(Beginning of RECORDS SUPPLIED)
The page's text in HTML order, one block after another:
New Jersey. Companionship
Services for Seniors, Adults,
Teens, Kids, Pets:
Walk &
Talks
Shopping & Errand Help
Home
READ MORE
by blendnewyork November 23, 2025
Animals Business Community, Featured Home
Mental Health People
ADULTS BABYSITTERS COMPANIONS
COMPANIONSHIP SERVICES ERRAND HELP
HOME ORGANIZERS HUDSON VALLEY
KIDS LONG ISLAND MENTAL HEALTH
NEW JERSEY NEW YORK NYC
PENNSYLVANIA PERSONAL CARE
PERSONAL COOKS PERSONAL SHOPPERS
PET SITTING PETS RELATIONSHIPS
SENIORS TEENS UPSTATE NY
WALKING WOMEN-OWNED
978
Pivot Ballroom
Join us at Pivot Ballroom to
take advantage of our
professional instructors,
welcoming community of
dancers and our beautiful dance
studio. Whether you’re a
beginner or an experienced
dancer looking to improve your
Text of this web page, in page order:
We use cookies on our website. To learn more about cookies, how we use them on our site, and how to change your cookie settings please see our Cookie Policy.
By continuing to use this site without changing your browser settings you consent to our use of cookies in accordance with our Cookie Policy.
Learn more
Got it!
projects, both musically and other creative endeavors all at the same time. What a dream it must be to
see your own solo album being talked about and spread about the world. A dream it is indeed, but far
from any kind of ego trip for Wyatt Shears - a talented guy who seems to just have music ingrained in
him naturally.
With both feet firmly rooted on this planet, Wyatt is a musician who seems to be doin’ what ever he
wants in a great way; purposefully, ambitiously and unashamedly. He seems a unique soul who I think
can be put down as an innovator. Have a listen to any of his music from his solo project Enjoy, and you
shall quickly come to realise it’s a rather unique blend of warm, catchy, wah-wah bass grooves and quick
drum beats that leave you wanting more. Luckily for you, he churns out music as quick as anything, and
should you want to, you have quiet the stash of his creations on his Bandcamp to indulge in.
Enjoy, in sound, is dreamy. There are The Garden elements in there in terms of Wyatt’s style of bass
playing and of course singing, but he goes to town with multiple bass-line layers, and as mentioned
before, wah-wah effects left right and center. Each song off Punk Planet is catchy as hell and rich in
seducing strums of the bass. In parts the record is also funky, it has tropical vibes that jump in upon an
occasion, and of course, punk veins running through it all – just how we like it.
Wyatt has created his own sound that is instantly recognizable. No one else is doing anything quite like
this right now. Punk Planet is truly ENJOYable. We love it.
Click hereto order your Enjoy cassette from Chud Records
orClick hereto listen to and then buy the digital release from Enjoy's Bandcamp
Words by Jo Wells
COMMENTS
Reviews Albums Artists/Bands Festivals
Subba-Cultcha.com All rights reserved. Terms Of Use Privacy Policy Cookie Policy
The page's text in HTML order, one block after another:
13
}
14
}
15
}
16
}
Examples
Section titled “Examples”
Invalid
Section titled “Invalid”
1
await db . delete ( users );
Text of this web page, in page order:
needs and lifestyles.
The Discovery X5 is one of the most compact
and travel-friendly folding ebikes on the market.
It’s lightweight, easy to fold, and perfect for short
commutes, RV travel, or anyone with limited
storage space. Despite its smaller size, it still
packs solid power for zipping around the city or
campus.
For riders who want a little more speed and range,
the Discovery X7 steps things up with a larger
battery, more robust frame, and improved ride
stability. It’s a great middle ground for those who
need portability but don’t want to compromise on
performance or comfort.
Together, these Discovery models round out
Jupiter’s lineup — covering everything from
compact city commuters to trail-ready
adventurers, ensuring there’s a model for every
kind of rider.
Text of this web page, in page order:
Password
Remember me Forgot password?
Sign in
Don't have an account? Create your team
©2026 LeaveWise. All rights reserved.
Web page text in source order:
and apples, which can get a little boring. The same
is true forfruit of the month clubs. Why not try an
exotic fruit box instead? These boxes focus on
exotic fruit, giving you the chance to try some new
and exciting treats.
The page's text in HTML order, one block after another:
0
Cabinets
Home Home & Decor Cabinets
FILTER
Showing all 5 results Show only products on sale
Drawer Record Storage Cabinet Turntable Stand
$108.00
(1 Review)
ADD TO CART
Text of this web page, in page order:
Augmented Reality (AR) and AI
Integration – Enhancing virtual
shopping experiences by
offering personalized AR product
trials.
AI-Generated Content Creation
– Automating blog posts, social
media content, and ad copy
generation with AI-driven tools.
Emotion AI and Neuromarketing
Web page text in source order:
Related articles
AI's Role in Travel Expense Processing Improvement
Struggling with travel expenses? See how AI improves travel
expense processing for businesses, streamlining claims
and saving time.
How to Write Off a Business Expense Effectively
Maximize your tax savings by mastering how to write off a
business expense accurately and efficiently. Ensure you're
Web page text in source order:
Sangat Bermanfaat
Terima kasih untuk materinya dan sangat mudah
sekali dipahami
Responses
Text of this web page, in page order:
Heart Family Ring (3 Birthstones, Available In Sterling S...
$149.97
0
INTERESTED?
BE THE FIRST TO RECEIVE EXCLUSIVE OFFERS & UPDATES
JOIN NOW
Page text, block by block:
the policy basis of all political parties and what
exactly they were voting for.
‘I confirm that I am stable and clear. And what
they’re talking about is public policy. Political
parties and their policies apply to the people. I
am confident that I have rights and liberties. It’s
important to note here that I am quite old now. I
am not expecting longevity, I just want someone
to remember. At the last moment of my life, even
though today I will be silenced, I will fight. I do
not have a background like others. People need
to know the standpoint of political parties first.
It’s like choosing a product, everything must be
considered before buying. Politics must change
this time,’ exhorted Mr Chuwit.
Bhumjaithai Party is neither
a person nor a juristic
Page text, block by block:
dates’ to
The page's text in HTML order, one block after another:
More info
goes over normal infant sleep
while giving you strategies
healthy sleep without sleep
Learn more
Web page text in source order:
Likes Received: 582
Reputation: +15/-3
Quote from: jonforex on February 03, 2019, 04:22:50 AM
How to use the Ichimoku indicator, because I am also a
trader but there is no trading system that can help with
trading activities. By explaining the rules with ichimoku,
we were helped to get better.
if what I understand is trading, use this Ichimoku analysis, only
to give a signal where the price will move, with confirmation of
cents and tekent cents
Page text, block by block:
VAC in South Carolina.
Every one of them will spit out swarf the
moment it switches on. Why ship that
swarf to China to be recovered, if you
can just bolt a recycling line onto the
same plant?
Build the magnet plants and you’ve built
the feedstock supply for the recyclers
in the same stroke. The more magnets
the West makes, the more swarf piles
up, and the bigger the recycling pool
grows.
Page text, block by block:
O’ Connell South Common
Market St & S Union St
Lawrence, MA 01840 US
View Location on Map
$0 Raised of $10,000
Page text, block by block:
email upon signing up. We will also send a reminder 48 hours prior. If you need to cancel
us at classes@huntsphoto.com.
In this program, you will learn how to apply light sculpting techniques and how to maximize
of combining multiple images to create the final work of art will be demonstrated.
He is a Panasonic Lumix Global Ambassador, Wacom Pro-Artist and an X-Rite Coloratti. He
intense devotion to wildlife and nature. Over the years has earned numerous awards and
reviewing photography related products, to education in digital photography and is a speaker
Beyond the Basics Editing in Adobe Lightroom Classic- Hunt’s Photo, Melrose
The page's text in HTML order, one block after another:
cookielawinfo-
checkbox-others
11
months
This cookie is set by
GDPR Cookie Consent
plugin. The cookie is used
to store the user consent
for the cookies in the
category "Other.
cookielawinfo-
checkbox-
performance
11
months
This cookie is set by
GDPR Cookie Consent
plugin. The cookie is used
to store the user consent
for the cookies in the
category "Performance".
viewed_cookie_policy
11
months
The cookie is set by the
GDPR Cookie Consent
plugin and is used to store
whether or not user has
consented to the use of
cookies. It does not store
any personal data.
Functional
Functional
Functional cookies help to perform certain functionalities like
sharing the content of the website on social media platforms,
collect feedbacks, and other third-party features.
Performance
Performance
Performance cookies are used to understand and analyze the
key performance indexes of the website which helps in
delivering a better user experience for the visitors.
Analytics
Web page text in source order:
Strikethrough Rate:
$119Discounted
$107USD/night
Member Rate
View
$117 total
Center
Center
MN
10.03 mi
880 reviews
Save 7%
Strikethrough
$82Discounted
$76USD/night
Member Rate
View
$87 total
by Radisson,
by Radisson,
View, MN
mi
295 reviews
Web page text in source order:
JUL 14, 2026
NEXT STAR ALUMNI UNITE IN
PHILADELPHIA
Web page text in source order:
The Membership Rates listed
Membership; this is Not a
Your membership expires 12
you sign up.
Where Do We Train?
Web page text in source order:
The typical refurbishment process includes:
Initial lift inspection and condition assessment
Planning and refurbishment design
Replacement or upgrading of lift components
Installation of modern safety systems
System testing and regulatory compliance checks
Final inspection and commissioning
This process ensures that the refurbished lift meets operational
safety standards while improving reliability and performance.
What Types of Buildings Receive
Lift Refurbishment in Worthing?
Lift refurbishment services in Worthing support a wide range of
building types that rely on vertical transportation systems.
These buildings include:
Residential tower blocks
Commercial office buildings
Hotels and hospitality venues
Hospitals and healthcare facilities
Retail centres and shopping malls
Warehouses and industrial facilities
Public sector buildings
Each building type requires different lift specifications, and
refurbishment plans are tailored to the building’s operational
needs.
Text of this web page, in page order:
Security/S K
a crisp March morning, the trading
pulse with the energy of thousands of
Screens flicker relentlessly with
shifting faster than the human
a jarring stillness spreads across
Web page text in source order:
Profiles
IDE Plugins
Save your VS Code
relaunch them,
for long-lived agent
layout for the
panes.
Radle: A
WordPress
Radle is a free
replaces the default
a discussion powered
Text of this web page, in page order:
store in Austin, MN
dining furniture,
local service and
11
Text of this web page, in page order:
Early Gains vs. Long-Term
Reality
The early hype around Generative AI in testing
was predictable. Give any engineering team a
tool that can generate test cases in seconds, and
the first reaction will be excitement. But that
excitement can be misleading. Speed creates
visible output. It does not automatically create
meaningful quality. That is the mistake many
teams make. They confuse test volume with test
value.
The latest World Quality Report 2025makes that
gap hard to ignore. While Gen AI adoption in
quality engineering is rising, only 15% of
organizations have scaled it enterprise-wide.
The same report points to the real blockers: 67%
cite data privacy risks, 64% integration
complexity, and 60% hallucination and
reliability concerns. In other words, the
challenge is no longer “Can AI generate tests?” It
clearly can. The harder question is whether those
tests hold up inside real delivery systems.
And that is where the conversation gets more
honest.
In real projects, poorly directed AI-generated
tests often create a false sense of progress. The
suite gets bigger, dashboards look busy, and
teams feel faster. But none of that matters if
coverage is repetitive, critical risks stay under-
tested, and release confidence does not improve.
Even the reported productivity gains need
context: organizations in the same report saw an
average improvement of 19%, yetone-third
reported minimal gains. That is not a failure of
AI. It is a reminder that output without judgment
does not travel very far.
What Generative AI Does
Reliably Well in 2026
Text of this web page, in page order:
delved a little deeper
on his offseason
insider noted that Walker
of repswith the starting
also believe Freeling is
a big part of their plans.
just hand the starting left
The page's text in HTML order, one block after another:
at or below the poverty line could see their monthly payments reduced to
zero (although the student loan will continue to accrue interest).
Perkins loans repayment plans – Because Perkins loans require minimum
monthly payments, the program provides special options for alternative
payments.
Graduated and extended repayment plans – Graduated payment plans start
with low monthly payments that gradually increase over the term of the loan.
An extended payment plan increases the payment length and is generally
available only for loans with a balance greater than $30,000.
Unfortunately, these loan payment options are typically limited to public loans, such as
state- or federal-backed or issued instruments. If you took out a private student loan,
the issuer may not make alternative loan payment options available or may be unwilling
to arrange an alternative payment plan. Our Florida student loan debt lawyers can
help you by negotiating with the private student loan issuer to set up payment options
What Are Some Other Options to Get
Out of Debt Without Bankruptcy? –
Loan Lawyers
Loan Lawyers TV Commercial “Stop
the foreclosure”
(End of RECORDS SUPPLIED)
▶ [DESCRIPTION OF THE TASK]
Your answer must be a single number: the count of lines in the records that hold the word "monthly".

▶ [OUTPUT OF THE TASK]
3